9. Verdad o Falso: Precisiones Técnicas

• Lisozima (F): No afecta a levaduras ni bacterias acéticas, solo a lácticas. No sustituye al SO₂ por carecer de efecto antioxidante.
• FML por Oenococcus (F): Si hay azúcares residuales, O. oeni puede aumentar la acidez volátil al ser heterofermentativa.
• Lactobacillus (F): Pueden degradar la glicerina en acroleína (amargor) y degradar el ácido tartárico.
• Tartratos y Bitartratos (F): El bitartrato potásico se disuelve en agua hirviendo; el tartrato cálcico no.
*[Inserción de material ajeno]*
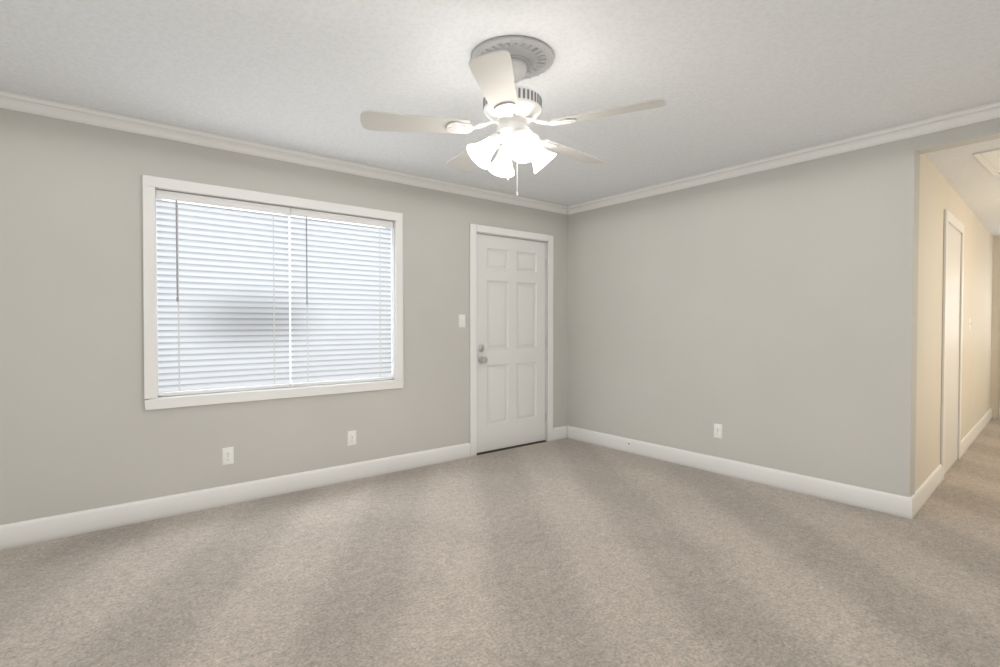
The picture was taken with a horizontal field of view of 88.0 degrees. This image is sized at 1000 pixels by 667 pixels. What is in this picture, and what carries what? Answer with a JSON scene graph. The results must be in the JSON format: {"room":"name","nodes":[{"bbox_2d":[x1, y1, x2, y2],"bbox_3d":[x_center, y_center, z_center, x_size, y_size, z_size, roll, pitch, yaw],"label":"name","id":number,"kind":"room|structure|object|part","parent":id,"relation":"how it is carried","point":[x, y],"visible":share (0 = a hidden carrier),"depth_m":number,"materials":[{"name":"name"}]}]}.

• Gluconobacter y Acetobacter (F): Gluconobacter oxida glucosa a ácido glucónico (común en uva podrida), el cual combina fuertemente el SO₂.
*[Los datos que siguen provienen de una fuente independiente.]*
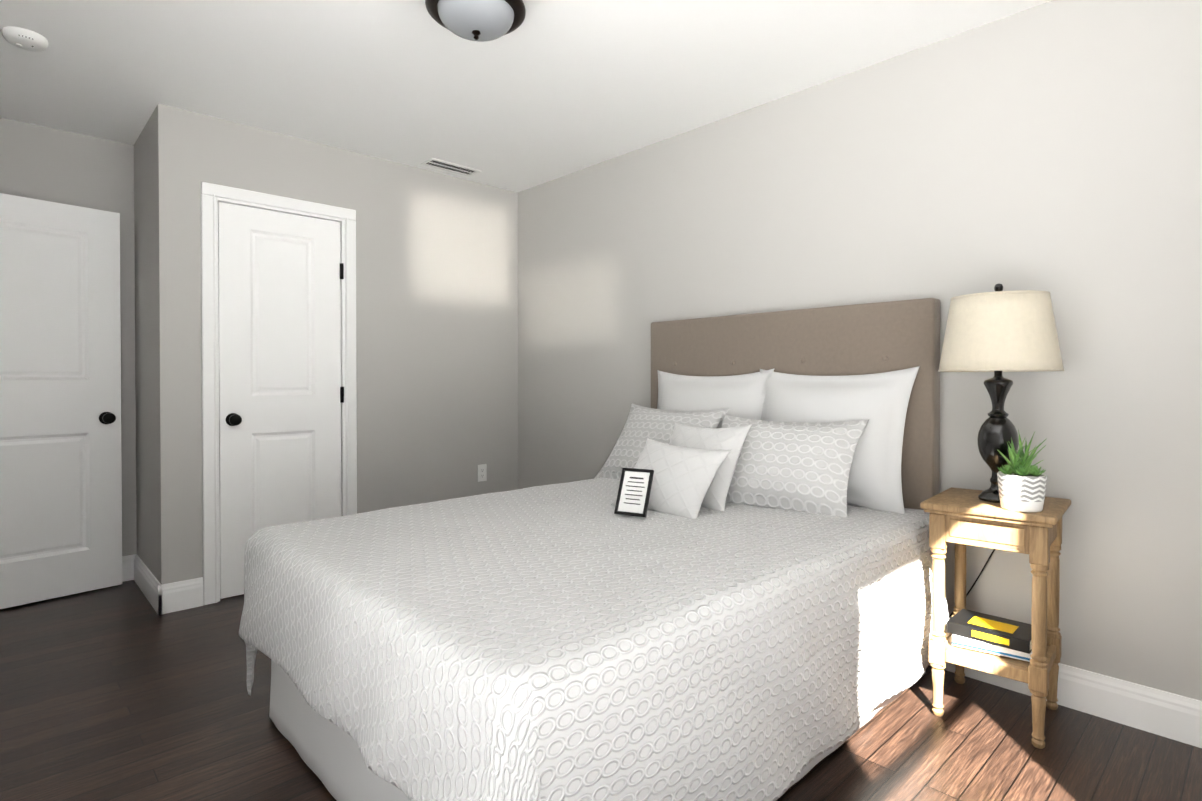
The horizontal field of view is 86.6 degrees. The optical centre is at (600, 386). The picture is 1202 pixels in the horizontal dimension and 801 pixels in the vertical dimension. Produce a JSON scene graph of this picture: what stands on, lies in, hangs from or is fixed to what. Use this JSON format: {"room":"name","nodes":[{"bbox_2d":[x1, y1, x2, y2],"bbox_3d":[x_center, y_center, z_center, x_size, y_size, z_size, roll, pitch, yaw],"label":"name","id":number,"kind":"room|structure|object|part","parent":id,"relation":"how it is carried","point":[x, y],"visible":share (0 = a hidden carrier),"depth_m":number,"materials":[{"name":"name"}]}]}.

10. Casos Prácticos y Supuestos Enológicos

1. Vino joven acrescente: Sufre de flor (levaduras oxidativas como Candida). Solución: Evitar contacto con aire.
2. Tinto con olor repugnante: Enfermedad de la vuelta (degradación de tartárico y glicerina). Prevención: Higiene y sulfitado.
3. Blanco de segundas: Picado láctico. Controlar pH, temperatura y aireaciones.
4. Tinto de prensa: Enfermedad del amargor (degradación de glicerina). Control mediante cata y pH.
5. Blanco curioso: Ahilado o enfermedad de la grasa (Pediococcus). Degradación de glicerol en diacetilo y otros compuestos.
6. Blanco con quiebra proteica: Exceso de proteínas que precipitan con cambios térmicos. Tratamiento: Bentonita o taninos.
7. Joven recién fermentado: Quiebra del color (precipitación de antocianos). Tratamiento: Adición de taninos para estabilizar.
8. Tinto finca granizada: Quiebra oxidásica (oxidación de polifenoles por lacasa). Tratamiento: SO₂, ácido ascórbico y atmósferas inertes.
9. Blanco post-FOH: Quiebra cúprica (exceso de cobre en medio reductor). Tratamiento: Ferrocianuro potásico o goma arábiga.
10. Ensayo de LSA: Para medir la capacidad fermentativa de tres levaduras, se preparan erlenmeyers con agua, glucosa y levadura, pesándolos periódicamente para evaluar la pérdida de peso por emisión de CO₂.